=== What this task involves ===
The entries below must be reproduced exactly; their pictures are not part of the copy.
BEGIN The input
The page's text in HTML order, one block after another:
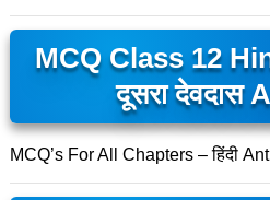
MCQ Class 12
दूसरा देवदास
MCQ’s For All Chapters – हिंदी
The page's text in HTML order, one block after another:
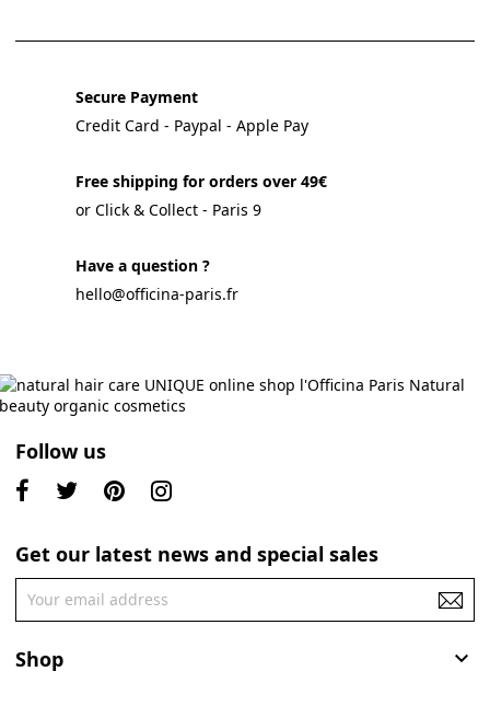
Secure Payment
Credit Card - Paypal - Apple Pay
Free shipping for orders over 49€
or Click & Collect - Paris 9
Have a question ?
hello@officina-paris.fr
Follow us
Get our latest news and special sales
Shop 
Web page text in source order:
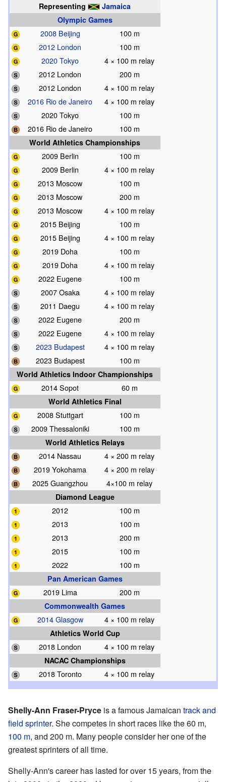
Representing
Jamaica
Olympic Games
2008 Beijing
100 m
2012 London
100 m
2020 Tokyo
4 × 100 m relay
2012 London
200 m
2012 London
4 × 100 m relay
2016 Rio de Janeiro
4 × 100 m relay
2020 Tokyo
100 m
2016 Rio de Janeiro
100 m
World Athletics Championships
2009 Berlin
100 m
2009 Berlin
4 × 100 m relay
2013 Moscow
100 m
2013 Moscow
200 m
2013 Moscow
4 × 100 m relay
2015 Beijing
100 m
2015 Beijing
4 × 100 m relay
2019 Doha
100 m
2019 Doha
4 × 100 m relay
2022 Eugene
100 m
2007 Osaka
4 × 100 m relay
2011 Daegu
4 × 100 m relay
2022 Eugene
200 m
2022 Eugene
4 × 100 m relay
2023 Budapest
4 × 100 m relay
2023 Budapest
100 m
World Athletics Indoor Championships
2014 Sopot
60 m
World Athletics Final
2008 Stuttgart
100 m
2009 Thessaloniki
100 m
World Athletics Relays
2014 Nassau
4 × 200 m relay
2019 Yokohama
4 × 200 m relay
2025 Guangzhou
4×100 m relay
Diamond League
2012
100 m
2013
100 m
2013
200 m
2015
100 m
2022
100 m
Pan American Games
2019 Lima
200 m
Commonwealth Games
2014 Glasgow
4 × 100 m relay
Athletics World Cup
2018 London
4 × 100 m relay
NACAC Championships
2018 Toronto
4 × 100 m relay
Shelly-Ann Fraser-Pryce is a famous Jamaican track and
field sprinter. She competes in short races like the 60 m,
100 m, and 200 m. Many people consider her one of the
greatest sprinters of all time.
Shelly-Ann's career has lasted for over 15 years, from the
END The input
=== Answer below ===
The page's text in HTML order, one block after another:
MCQ Class 12
दूसरा देवदास
MCQ’s For All Chapters – हिंदी
The page's text in HTML order, one block after another:
Secure Payment
Credit Card - Paypal - Apple Pay
Free shipping for orders over 49€
or Click & Collect - Paris 9
Have a question ?
hello@officina-paris.fr
Follow us
Get our latest news and special sales
Shop 
Web page text in source order:
Representing
Jamaica
Olympic Games
2008 Beijing
100 m
2012 London
100 m
2020 Tokyo
4 × 100 m relay
2012 London
200 m
2012 London
4 × 100 m relay
2016 Rio de Janeiro
4 × 100 m relay
2020 Tokyo
100 m
2016 Rio de Janeiro
100 m
World Athletics Championships
2009 Berlin
100 m
2009 Berlin
4 × 100 m relay
2013 Moscow
100 m
2013 Moscow
200 m
2013 Moscow
4 × 100 m relay
2015 Beijing
100 m
2015 Beijing
4 × 100 m relay
2019 Doha
100 m
2019 Doha
4 × 100 m relay
2022 Eugene
100 m
2007 Osaka
4 × 100 m relay
2011 Daegu
4 × 100 m relay
2022 Eugene
200 m
2022 Eugene
4 × 100 m relay
2023 Budapest
4 × 100 m relay
2023 Budapest
100 m
World Athletics Indoor Championships
2014 Sopot
60 m
World Athletics Final
2008 Stuttgart
100 m
2009 Thessaloniki
100 m
World Athletics Relays
2014 Nassau
4 × 200 m relay
2019 Yokohama
4 × 200 m relay
2025 Guangzhou
4×100 m relay
Diamond League
2012
100 m
2013
100 m
2013
200 m
2015
100 m
2022
100 m
Pan American Games
2019 Lima
200 m
Commonwealth Games
2014 Glasgow
4 × 100 m relay
Athletics World Cup
2018 London
4 × 100 m relay
NACAC Championships
2018 Toronto
4 × 100 m relay
Shelly-Ann Fraser-Pryce is a famous Jamaican track and
field sprinter. She competes in short races like the 60 m,
100 m, and 200 m. Many people consider her one of the
greatest sprinters of all time.
Shelly-Ann's career has lasted for over 15 years, from the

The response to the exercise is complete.